La première voix, celle qui ouvre le roman, celle de l’épouse, est pleine de rancune, pleine de violence, de haine. 

La voix de Joanna est pleine de violence qui traduit un amour encore présent. Elle l’a aimé passionnément. Cette passion dévorante a annihilé tout le reste. Cette volonté de vouloir le détruire et l’enterrer est une manière de dire « je veux garder l’image que j’aie de lui ». On dit toujours que les gens qu’on hait sont ceux qu’on serait le plus capable d’aimer. Ces deux sentiments vont ensemble. Quand on cesse d’aimer quelqu’un, on cesse de s’aimer soi-même et on se hait même d’avoir aimer. C’est pour cela que l’ouverture du roman est aussi violente. Je trouve que cette femme est hyper intéressante même si elle est un peu fadasse dans le  livre. Elle, elle a été à côté de ce mec pendant 20 ans, elle l’a aimé, adoré. En même temps, cet amour était tellement étouffant et prenant qu’elle n’a rien vu.

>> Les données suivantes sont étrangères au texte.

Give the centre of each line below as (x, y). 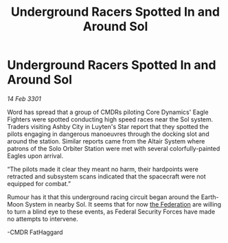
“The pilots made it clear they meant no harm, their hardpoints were (103, 169)
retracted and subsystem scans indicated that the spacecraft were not (106, 176)
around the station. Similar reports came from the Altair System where (106, 141)
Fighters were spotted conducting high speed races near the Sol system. (110, 119)
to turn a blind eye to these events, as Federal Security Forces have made (111, 211)
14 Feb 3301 (24, 99)
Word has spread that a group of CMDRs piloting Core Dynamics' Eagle (108, 112)
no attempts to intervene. (43, 219)
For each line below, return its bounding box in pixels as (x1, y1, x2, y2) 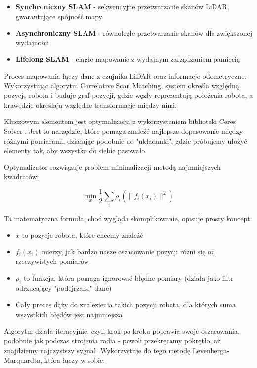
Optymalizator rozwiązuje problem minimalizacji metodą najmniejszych (4, 162, 221, 172)
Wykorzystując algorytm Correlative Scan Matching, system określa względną (4, 80, 239, 90)
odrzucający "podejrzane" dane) (15, 283, 112, 293)
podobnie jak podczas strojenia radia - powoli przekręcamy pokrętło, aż (4, 335, 221, 346)
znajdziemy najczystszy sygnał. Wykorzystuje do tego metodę (4, 345, 191, 355)
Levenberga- (192, 345, 229, 355)
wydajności (15, 37, 49, 47)
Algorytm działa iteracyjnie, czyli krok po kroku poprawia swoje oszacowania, (4, 326, 240, 336)
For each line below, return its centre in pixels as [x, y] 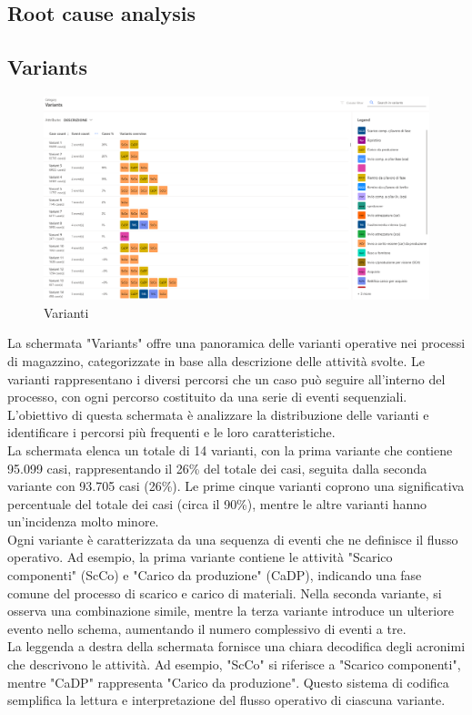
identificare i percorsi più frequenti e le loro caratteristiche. [171, 432]
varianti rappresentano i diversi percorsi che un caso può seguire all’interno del [226, 378]
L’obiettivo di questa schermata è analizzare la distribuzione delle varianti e [218, 414]
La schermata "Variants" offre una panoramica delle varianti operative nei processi [236, 343]
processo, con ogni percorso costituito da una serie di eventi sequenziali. [207, 397]
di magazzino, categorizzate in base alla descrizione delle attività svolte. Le [216, 360]
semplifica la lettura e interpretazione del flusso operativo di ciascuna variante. [226, 700]
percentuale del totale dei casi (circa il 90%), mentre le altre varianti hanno [217, 503]
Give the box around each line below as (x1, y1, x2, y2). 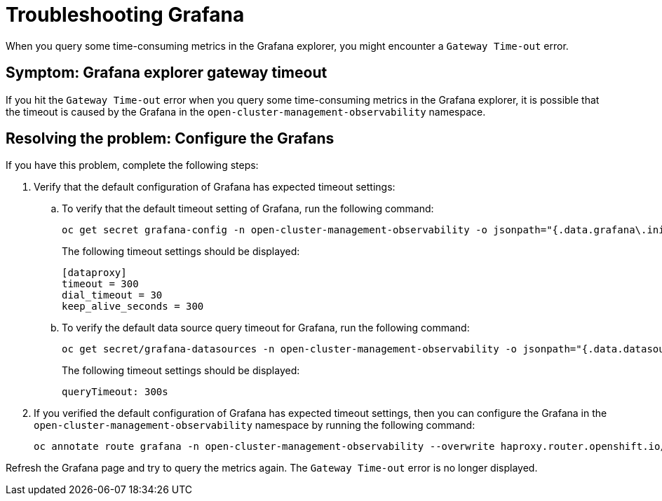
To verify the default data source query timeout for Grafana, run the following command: (62, 322, 470, 334)
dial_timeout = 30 (62, 289, 163, 301)
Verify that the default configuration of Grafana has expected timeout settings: (34, 181, 396, 193)
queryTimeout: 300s (62, 386, 168, 398)
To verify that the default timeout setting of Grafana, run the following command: (62, 203, 434, 215)
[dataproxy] (62, 267, 127, 279)
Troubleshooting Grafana (6, 3, 245, 27)
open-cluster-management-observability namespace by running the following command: (34, 419, 475, 432)
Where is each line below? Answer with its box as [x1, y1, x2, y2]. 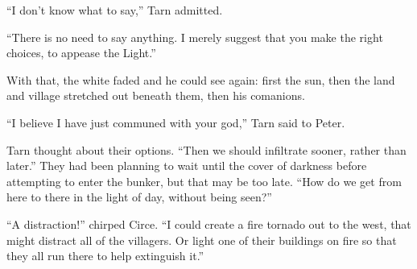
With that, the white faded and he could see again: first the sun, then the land [6, 71, 395, 88]
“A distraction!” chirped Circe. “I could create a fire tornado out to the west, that [6, 215, 411, 232]
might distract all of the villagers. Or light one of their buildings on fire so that [6, 231, 397, 248]
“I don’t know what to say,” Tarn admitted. [6, 2, 223, 18]
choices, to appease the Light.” [6, 44, 156, 61]
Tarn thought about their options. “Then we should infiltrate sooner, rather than [6, 141, 407, 158]
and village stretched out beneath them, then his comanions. [6, 87, 305, 104]
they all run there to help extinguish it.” [6, 247, 204, 264]
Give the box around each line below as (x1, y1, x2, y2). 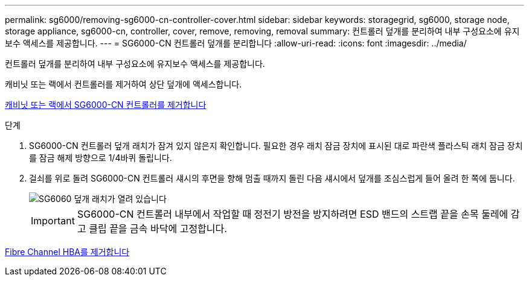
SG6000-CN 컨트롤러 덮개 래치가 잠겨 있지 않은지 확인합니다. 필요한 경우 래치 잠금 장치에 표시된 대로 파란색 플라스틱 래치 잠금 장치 (29, 140, 523, 151)
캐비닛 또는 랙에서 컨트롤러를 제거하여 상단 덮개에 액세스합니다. (5, 79, 242, 89)
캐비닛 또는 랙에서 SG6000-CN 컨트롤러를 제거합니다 (5, 99, 207, 110)
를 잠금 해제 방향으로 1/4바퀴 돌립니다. (29, 153, 172, 163)
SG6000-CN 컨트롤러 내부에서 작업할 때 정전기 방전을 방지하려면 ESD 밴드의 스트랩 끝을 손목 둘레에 (77, 208, 508, 220)
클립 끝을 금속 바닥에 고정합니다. (89, 223, 227, 235)
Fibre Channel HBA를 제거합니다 (5, 247, 130, 257)
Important (31, 215, 75, 227)
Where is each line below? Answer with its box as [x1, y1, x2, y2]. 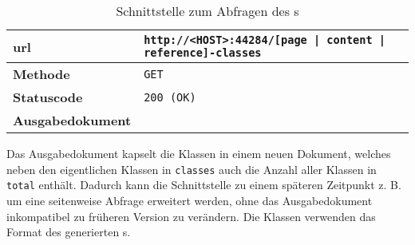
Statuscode [13, 88, 83, 106]
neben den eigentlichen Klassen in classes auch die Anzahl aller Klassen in [6, 160, 377, 177]
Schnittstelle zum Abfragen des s [116, 2, 299, 20]
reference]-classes [144, 46, 262, 59]
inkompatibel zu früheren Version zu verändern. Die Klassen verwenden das [6, 207, 376, 224]
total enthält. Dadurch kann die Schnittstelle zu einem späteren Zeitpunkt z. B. [6, 176, 401, 193]
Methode [13, 65, 70, 83]
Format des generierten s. [6, 223, 131, 240]
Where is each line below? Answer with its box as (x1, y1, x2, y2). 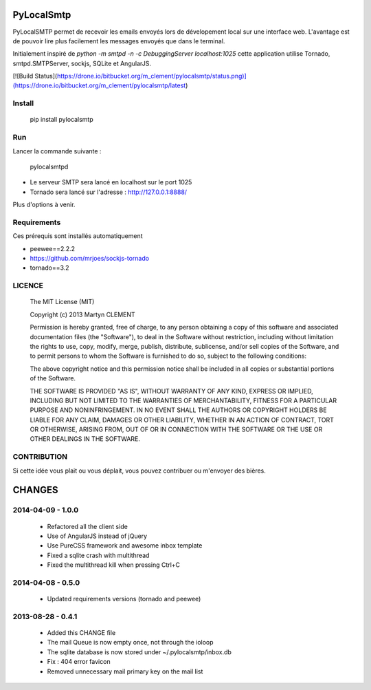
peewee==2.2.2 (30, 244, 76, 252)
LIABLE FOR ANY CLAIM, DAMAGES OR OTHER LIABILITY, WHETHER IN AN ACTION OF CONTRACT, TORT (30, 416, 335, 424)
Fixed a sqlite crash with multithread (47, 551, 150, 559)
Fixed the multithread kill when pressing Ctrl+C (47, 561, 181, 569)
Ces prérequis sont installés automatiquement (12, 232, 144, 240)
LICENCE (12, 281, 44, 290)
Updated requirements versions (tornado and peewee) (47, 595, 201, 603)
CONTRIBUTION (12, 452, 68, 462)
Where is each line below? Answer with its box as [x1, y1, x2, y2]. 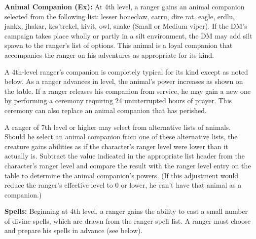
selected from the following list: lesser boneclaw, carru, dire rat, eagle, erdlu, [4, 11, 235, 21]
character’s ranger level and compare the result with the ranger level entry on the [4, 160, 251, 170]
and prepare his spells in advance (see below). [4, 225, 143, 236]
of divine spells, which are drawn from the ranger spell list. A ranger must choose [4, 215, 251, 226]
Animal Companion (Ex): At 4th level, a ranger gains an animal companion [4, 1, 245, 11]
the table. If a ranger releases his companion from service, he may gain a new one [4, 85, 251, 96]
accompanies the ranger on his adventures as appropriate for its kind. [4, 49, 214, 60]
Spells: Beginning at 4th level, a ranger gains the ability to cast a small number [4, 206, 248, 216]
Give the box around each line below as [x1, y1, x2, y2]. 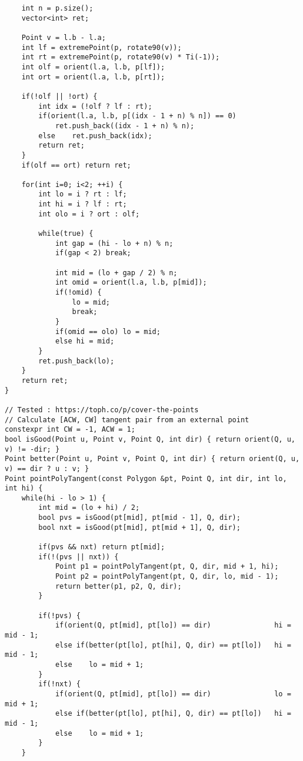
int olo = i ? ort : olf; [38, 209, 140, 218]
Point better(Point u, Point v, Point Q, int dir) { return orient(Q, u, [5, 455, 300, 463]
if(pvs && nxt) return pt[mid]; [38, 543, 165, 552]
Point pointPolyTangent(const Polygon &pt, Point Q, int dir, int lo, [5, 474, 287, 483]
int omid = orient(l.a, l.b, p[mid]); [55, 278, 207, 287]
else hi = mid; [55, 337, 115, 346]
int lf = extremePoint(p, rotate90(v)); [21, 43, 182, 52]
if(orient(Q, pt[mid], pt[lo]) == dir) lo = [55, 689, 291, 698]
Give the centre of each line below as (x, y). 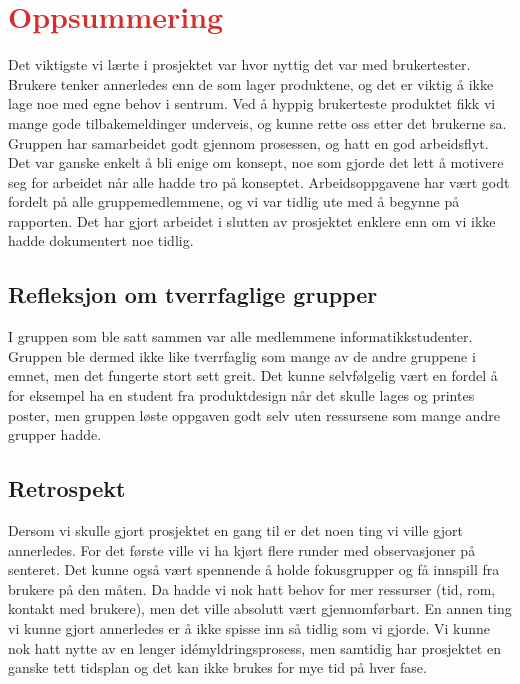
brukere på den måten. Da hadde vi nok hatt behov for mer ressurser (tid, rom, (252, 588)
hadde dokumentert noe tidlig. (101, 240)
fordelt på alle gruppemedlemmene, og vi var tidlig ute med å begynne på (234, 201)
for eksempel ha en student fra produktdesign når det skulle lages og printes (241, 395)
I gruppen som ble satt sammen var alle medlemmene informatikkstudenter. (240, 336)
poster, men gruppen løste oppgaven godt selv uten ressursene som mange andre (254, 414)
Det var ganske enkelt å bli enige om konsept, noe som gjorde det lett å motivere (256, 162)
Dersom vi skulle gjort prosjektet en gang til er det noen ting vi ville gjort (235, 530)
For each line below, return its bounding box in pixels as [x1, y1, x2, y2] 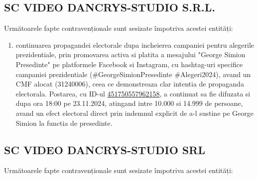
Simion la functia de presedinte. [15, 117, 113, 128]
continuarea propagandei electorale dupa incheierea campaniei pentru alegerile [15, 39, 254, 50]
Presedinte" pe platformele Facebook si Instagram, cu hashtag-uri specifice [15, 59, 243, 69]
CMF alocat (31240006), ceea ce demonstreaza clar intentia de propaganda [15, 79, 244, 89]
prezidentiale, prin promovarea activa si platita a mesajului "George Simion [15, 49, 246, 60]
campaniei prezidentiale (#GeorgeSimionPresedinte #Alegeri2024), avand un [15, 69, 251, 79]
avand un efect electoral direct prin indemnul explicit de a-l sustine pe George [15, 107, 254, 118]
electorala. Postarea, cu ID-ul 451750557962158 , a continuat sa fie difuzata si [15, 88, 251, 98]
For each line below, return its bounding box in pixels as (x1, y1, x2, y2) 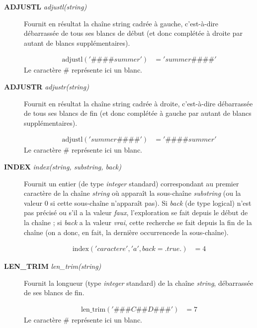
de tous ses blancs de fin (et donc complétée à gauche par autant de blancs (24, 108, 252, 118)
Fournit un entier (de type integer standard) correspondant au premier (24, 178, 239, 188)
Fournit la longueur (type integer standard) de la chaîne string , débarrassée (24, 277, 254, 288)
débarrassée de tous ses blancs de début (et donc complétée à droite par (24, 28, 243, 38)
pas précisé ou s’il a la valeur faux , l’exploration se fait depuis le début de (24, 207, 248, 218)
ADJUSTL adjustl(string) (4, 1, 87, 11)
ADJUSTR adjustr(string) (4, 82, 89, 91)
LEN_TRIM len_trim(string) (4, 261, 101, 271)
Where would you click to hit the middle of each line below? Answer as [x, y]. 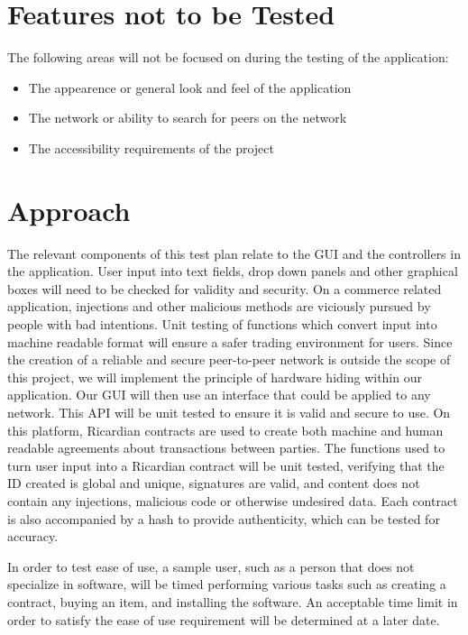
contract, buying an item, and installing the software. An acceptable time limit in [233, 601]
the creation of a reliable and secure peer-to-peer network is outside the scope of [229, 359]
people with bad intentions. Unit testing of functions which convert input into [222, 324]
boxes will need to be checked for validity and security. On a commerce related [225, 288]
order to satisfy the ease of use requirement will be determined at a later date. [224, 619]
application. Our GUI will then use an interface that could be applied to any [219, 395]
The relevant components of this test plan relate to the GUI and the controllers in [234, 253]
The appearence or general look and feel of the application [190, 87]
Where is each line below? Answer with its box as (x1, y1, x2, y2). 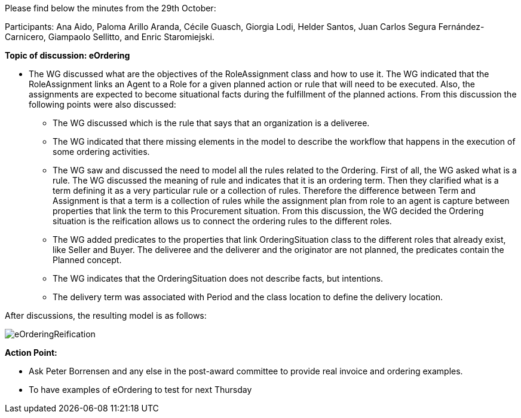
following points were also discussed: (29, 99, 176, 109)
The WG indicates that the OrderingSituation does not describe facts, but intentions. (53, 273, 383, 283)
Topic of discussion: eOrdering (5, 50, 130, 60)
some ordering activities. (53, 147, 150, 157)
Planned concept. (53, 255, 122, 265)
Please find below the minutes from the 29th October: (5, 3, 216, 13)
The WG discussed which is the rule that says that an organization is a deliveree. (53, 118, 370, 128)
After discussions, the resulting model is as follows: (5, 310, 207, 321)
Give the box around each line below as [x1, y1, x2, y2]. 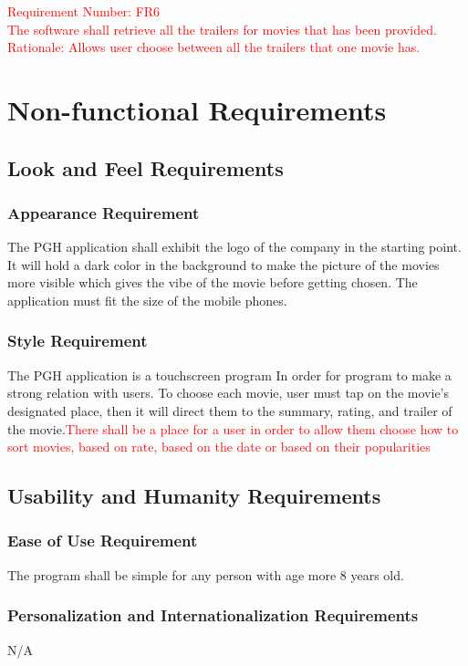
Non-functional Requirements [7, 90, 387, 128]
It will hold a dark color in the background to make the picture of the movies [7, 255, 440, 274]
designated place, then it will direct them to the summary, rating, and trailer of [7, 401, 452, 420]
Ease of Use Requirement [7, 529, 198, 552]
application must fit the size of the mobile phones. [7, 290, 287, 309]
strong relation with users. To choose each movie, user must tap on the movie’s [7, 383, 450, 402]
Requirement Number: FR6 [7, 2, 161, 20]
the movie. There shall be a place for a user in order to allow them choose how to [7, 419, 459, 438]

On se demande même si elle ne se venge pas dans le quotidien, par ce contrôle de tout. Toutes ces femmes l’aiment mais Anthime est-ce qu’il aime quelqu’un? 

Lui, il aime courir, il aime gagner. Il veut sortir de tout ça. Il aime sa soeur par-dessus tout mais il veut sortir de tout cela. C’est quelqu’un qui fuit et le meilleur moyen pour lui c’est de courir.

C’est plus un roman sur le corps sportif que sur le sport lui-même?  

Mon idée n’était pas de faire une parabole sur le sport. Mon idée c’était de savoir ce que subit le corps humain quand on lui impose un entraînement comme celui-là, le regard des autres et qu’est-ce que ça veut dire d’arrêter le sport quand on a un corps bâti pour courir? C’est une question qui m’intéresse dans la réalité. Chacun est habitué même quand on regarde pas le sport à voir des sportifs dans le feu de l’action, au top de leur forme. Il faut voir ce qui se passe après pour eux, pour leur corps. Tout d’un coup, l’entraînement se termine. Il faut manger, dormir comme tout le monde, se sociabiliser. Le corps ne tient pas toujours. Il y en a qui s’affaissent, qui prennent beaucoup de poids ou contraire qui deviennent anorexiques. Je trouve intéressant de voir à quel point le corps est modulable selon ce qu’on lui demande de faire et selon ce que les autres demandent. Le sport c’est ça, c’est un entraineur qui demande, c’est des médias, c’est le public.

La violence de tous ces regards sous-jacente pendant tout le texte explique la fin du roman. Est-ce que vous l’aviez en tête dès le début? Surtout qu’avec tous ces personnages un peu instables, on s’attend à une fin violente et terrible, un véritable massacre. 

Ça aurait pu mais la fin est plutôt calme et apaisée. Il fallait que ce soit un happy end. Déjà parce que tous mes précédents romans se terminaient de manière plutôt violente. Je me suis dit que comme c’était hard pendant tout le livre, qu’est-ce que cela apportera de faire un bouquet d’horreur? il faut que le personnage soit apaisé et la meilleure manière s’était de le mettre face à des gens pour qui la course n’a pas d’intérêt, qui lui disent « vous êtes un homme, pas un meurtrier, pas un athlète, pas un champion mais juste un être humain et le reste on s’en tape ». Cela peut paraître naïf mais c’était la meilleure façon de terminer le livre.